Long-Term Agent Memory Evaluation Guide
The risky memory bug is not that an agent forgets your favorite editor. The risky bug is that it remembers a revoked credential-shaped note, recalls another tenant's preference, or confidently uses a stale instruction after the user corrected it three sessions ago. Long-term memory changes an AI agent from a stateless responder into a stateful product, so it needs stateful tests.
Agent memory evaluation asks whether stored facts are captured, retrieved, updated, ignored, and deleted under the right conditions. This is not the same as a general LLM quality eval. A response can be fluent and still use the wrong memory. A retrieval can find the right note and still violate a privacy policy by exposing it in the wrong context.
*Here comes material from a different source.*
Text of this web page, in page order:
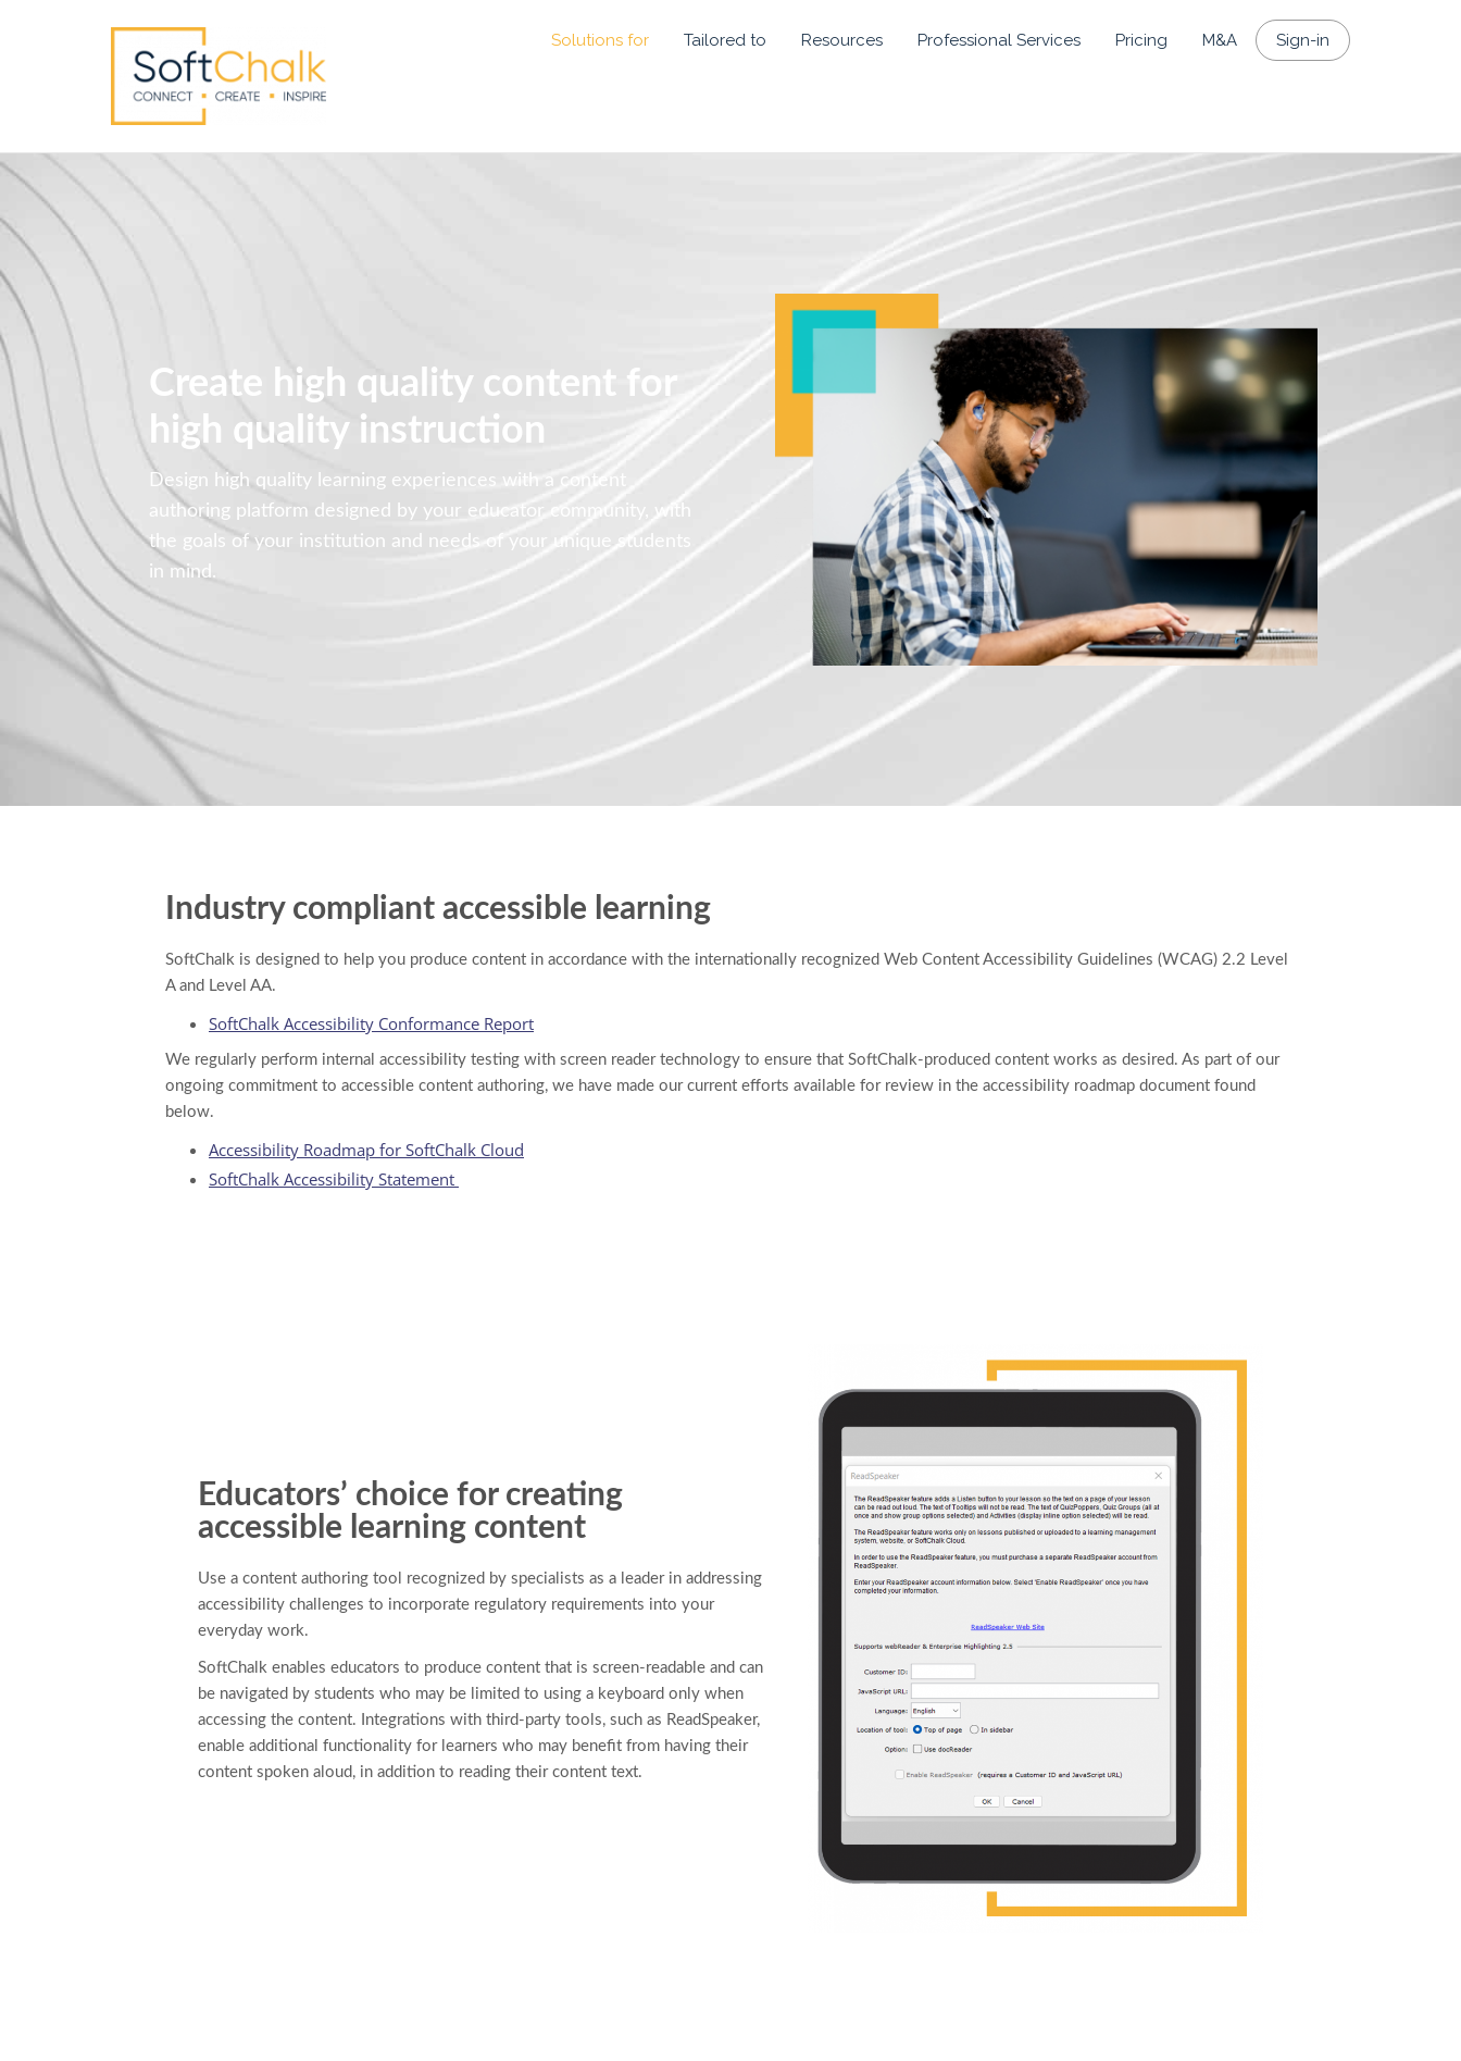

This guide is about durable memory in agent products: profile facts, project preferences, tool habits, past decisions, user corrections, and private notes. For a broader catalog of memory failure modes, read the memory testing AI agents guide. For evaluating whole agent runs across steps and tools, see the agent trajectory evaluation guide.
Memory Quality Is a Lifecycle, Not a Recall Score
Most teams start by measuring whether the agent can recall a stored fact. That is useful, but incomplete. Long-term memory has a lifecycle: capture, consolidation, retrieval, use, update, conflict resolution, retention, and deletion. Each stage can fail independently.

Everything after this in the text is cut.